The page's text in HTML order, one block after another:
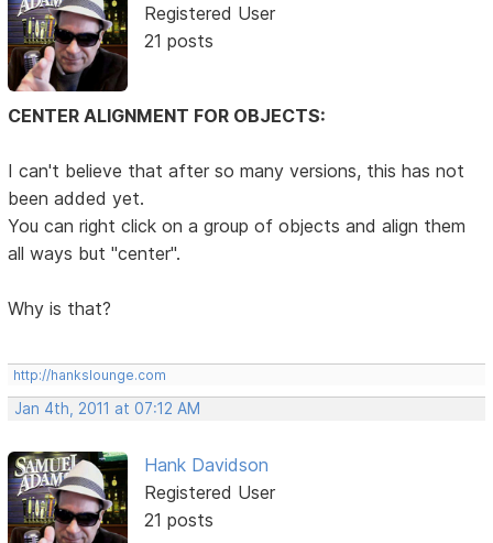
Registered User
21 posts
CENTER ALIGNMENT FOR OBJECTS:
I can't believe that after so many versions, this has not
been added yet.
You can right click on a group of objects and align them
all ways but "center".
Why is that?
http://hankslounge.com
Jan 4th, 2011 at 07:12 AM
Hank Davidson
Registered User
21 posts
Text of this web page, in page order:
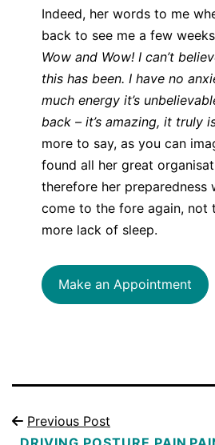
Indeed, her words to me
back to see me a few
Wow and Wow! I can’t
this has been. I have no
much energy it’s
back – it’s amazing, it truly
more to say, as you can
found all her great
therefore her preparedness
come to the fore again, not
more lack of sleep.
Make an Appointment
Previous Post
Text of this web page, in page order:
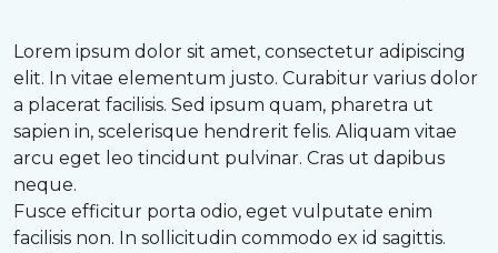
Lorem ipsum dolor sit amet, consectetur adipiscing
elit. In vitae elementum justo. Curabitur varius dolor
a placerat facilisis. Sed ipsum quam, pharetra ut
sapien in, scelerisque hendrerit felis. Aliquam vitae
arcu eget leo tincidunt pulvinar. Cras ut dapibus
neque.
Fusce efficitur porta odio, eget vulputate enim
facilisis non. In sollicitudin commodo ex id sagittis.
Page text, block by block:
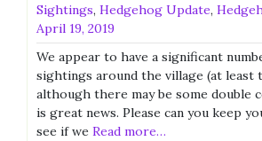
Sightings, Hedgehog Update,
April 19, 2019
We appear to have a significant
sightings around the village (at least
although there may be some double
is great news. Please can you keep
see if we Read more…
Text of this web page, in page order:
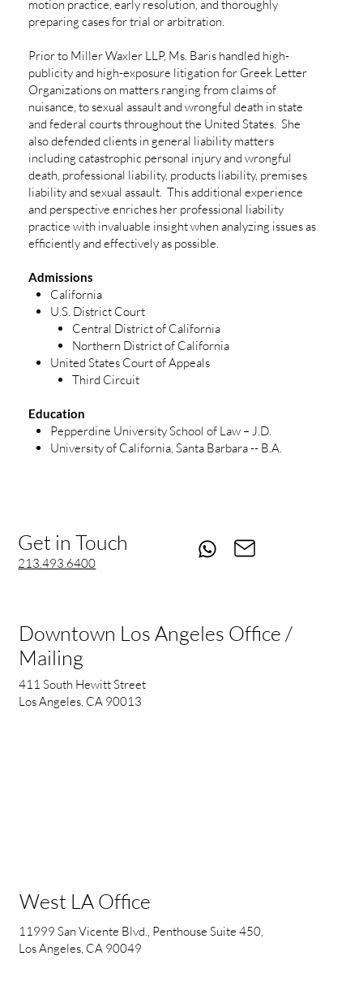
motion practice, early resolution, and thoroughly
preparing cases for trial or arbitration.
Prior to Miller Waxler LLP, Ms. Baris handled high-
publicity and high-exposure litigation for Greek Letter
Organizations on matters ranging from claims of
nuisance, to sexual assault and wrongful death in state
and federal courts throughout the United States. She
also defended clients in general liability matters
including catastrophic personal injury and wrongful
death, professional liability, products liability, premises
liability and sexual assault. This additional experience
and perspective enriches her professional liability
practice with invaluable insight when analyzing issues as
efficiently and effectively as possible.
Admissions
California
U.S. District Court
Central District of California
Northern District of California
United States Court of Appeals
Third Circuit
Education
Pepperdine University School of Law – J.D.
University of California, Santa Barbara -- B.A.
213.493.6400
Get in Touch
Downtown Los Angeles Office /
Mailing
411 South Hewitt Street
Los Angeles, CA 90013
West LA Office
11999 San Vicente Blvd., Penthouse Suite 450,
Los Angeles, CA 90049
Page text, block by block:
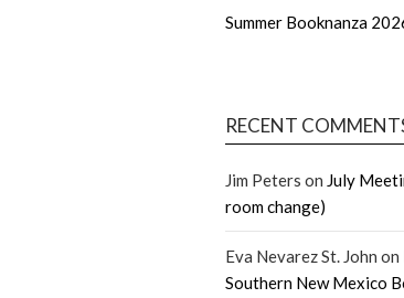
Summer Booknanza
RECENT
Jim Peters on July
room change)
Eva Nevarez St. John on
Southern New Mexico
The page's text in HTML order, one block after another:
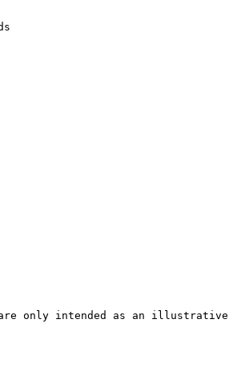
only intended as an

◆ ◆ ◆ ◆ ◆

▶ _Work order_
Pick up at the line that holds "more lack of sleep." and restate each line, word for word, through the last line of the entries. Include both end lines but none of the pictures.

▶ _Task answer_
more lack of sleep.
Make an Appointment
Previous Post
Text of this web page, in page order:
Lorem ipsum dolor sit amet, consectetur adipiscing
elit. In vitae elementum justo. Curabitur varius dolor
a placerat facilisis. Sed ipsum quam, pharetra ut
sapien in, scelerisque hendrerit felis. Aliquam vitae
arcu eget leo tincidunt pulvinar. Cras ut dapibus
neque.
Fusce efficitur porta odio, eget vulputate enim
facilisis non. In sollicitudin commodo ex id sagittis.
Page text, block by block:
Sightings, Hedgehog Update,
April 19, 2019
We appear to have a significant
sightings around the village (at least
although there may be some double
is great news. Please can you keep
see if we Read more…
Text of this web page, in page order:
motion practice, early resolution, and thoroughly
preparing cases for trial or arbitration.
Prior to Miller Waxler LLP, Ms. Baris handled high-
publicity and high-exposure litigation for Greek Letter
Organizations on matters ranging from claims of
nuisance, to sexual assault and wrongful death in state
and federal courts throughout the United States. She
also defended clients in general liability matters
including catastrophic personal injury and wrongful
death, professional liability, products liability, premises
liability and sexual assault. This additional experience
and perspective enriches her professional liability
practice with invaluable insight when analyzing issues as
efficiently and effectively as possible.
Admissions
California
U.S. District Court
Central District of California
Northern District of California
United States Court of Appeals
Third Circuit
Education
Pepperdine University School of Law – J.D.
University of California, Santa Barbara -- B.A.
213.493.6400
Get in Touch
Downtown Los Angeles Office /
Mailing
411 South Hewitt Street
Los Angeles, CA 90013
West LA Office
11999 San Vicente Blvd., Penthouse Suite 450,
Los Angeles, CA 90049
Page text, block by block:
Summer Booknanza
RECENT
Jim Peters on July
room change)
Eva Nevarez St. John on
Southern New Mexico
The page's text in HTML order, one block after another:
only intended as an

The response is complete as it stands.